Prompt: Retype the following data exactly, but leave its pictures out.

Records to use:
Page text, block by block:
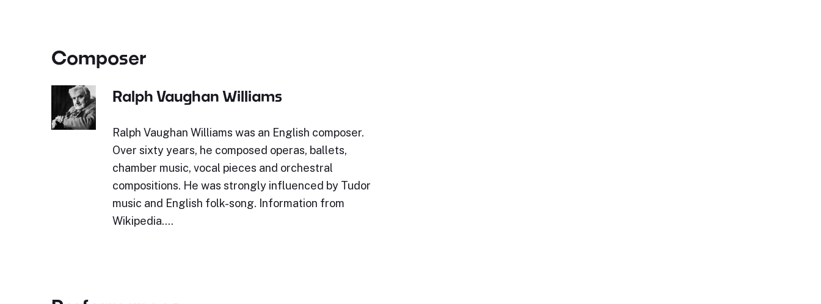
Composer
Ralph Vaughan Williams
Ralph Vaughan Williams was an English composer.
Over sixty years, he composed operas, ballets,
chamber music, vocal pieces and orchestral
compositions. He was strongly influenced by Tudor
music and English folk-song. Information from
Wikipedia.…
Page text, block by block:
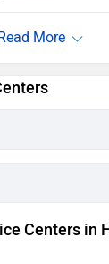
Centers in
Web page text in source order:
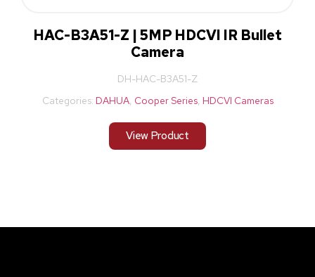
HAC-B3A51-Z | 5MP HDCVI IR Bullet
Camera
DH-HAC-B3A51-Z
Categories: DAHUA, Cooper Series, HDCVI Cameras
View Product
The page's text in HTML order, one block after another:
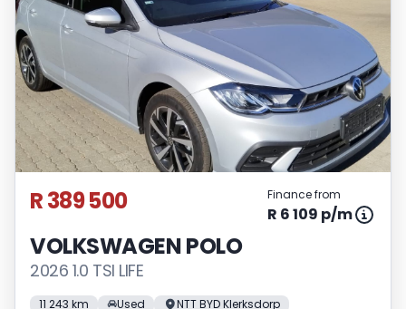
R 389 500 Finance from
R 6 109 p/m
VOLKSWAGEN POLO
2026 1.0 TSI LIFE
11 243 km Used NTT BYD Klerksdorp
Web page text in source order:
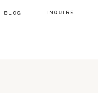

Result:
Page text, block by block:
Composer
Ralph Vaughan Williams
Ralph Vaughan Williams was an English composer.
Over sixty years, he composed operas, ballets,
chamber music, vocal pieces and orchestral
compositions. He was strongly influenced by Tudor
music and English folk-song. Information from
Wikipedia.…
Page text, block by block:
Centers in
Web page text in source order:
HAC-B3A51-Z | 5MP HDCVI IR Bullet
Camera
DH-HAC-B3A51-Z
Categories: DAHUA, Cooper Series, HDCVI Cameras
View Product
The page's text in HTML order, one block after another:
R 389 500 Finance from
R 6 109 p/m
VOLKSWAGEN POLO
2026 1.0 TSI LIFE
11 243 km Used NTT BYD Klerksdorp
Web page text in source order:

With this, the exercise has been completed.